Instructions for the task: None of the images should appear in your copy. Transcribe the data in full.

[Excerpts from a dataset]
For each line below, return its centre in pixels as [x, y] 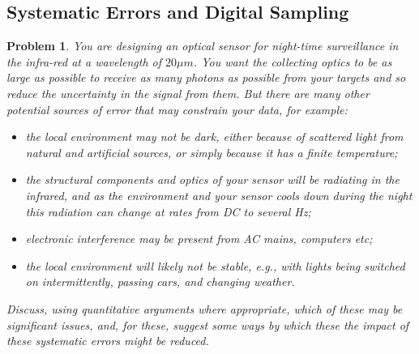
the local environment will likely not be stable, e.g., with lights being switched [215, 265]
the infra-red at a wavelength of [84, 61]
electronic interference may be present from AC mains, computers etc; [199, 239]
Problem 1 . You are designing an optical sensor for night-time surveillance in [203, 46]
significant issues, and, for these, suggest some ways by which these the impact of [208, 324]
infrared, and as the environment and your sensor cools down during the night [219, 195]
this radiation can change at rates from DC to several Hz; [168, 211]
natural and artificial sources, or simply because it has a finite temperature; [212, 152]
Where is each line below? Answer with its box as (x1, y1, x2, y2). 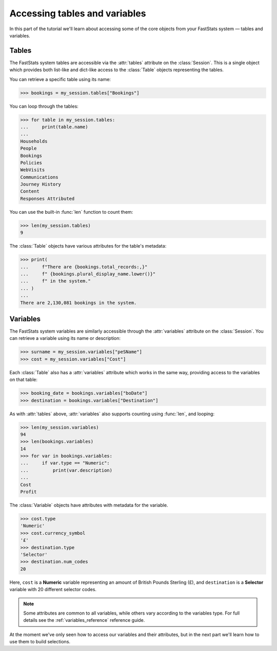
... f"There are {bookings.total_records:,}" (20, 264, 148, 270)
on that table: (9, 377, 38, 383)
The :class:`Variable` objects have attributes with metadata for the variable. (9, 502, 168, 508)
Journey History (20, 181, 62, 187)
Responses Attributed (20, 195, 75, 201)
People (20, 146, 37, 151)
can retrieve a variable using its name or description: (9, 335, 121, 341)
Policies (20, 159, 43, 166)

Answer to this exercise:
For each line below, return its centre in pixels as [x, y] 
the local environment will likely not be stable, e.g., with lights being switched [215, 265]
the infra-red at a wavelength of [84, 61]
electronic interference may be present from AC mains, computers etc; [199, 239]
Problem 1 . You are designing an optical sensor for night-time surveillance in [203, 46]
significant issues, and, for these, suggest some ways by which these the impact of [208, 324]
infrared, and as the environment and your sensor cools down during the night [219, 195]
this radiation can change at rates from DC to several Hz; [168, 211]
natural and artificial sources, or simply because it has a finite temperature; [212, 152]
Where is each line below? Answer with its box as (x1, y1, x2, y2). 
... f"There are {bookings.total_records:,}" (20, 264, 148, 270)
on that table: (9, 377, 38, 383)
The :class:`Variable` objects have attributes with metadata for the variable. (9, 502, 168, 508)
Journey History (20, 181, 62, 187)
Responses Attributed (20, 195, 75, 201)
People (20, 146, 37, 151)
can retrieve a variable using its name or description: (9, 335, 121, 341)
Policies (20, 159, 43, 166)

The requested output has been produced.